• _TASK DIRECTIONS_: Reproduce exactly, from the line containing "your documentation is", every line down to the end of the data below.
DATA EXTRACTS Block Start
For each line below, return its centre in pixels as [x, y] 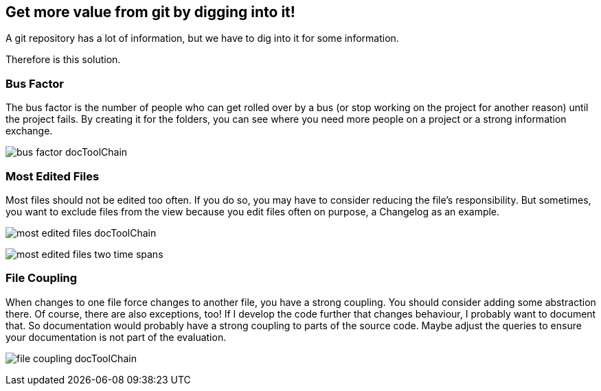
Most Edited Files [53, 176]
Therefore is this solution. [63, 60]
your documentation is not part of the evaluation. [116, 337]
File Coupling [42, 278]
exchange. [29, 131]
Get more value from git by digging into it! [150, 12]
DATA EXTRACTS Block End
• _RESULT FOR THIS EXERCISE_:
your documentation is not part of the evaluation. [116, 337]
File Coupling [42, 278]
exchange. [29, 131]
Get more value from git by digging into it! [150, 12]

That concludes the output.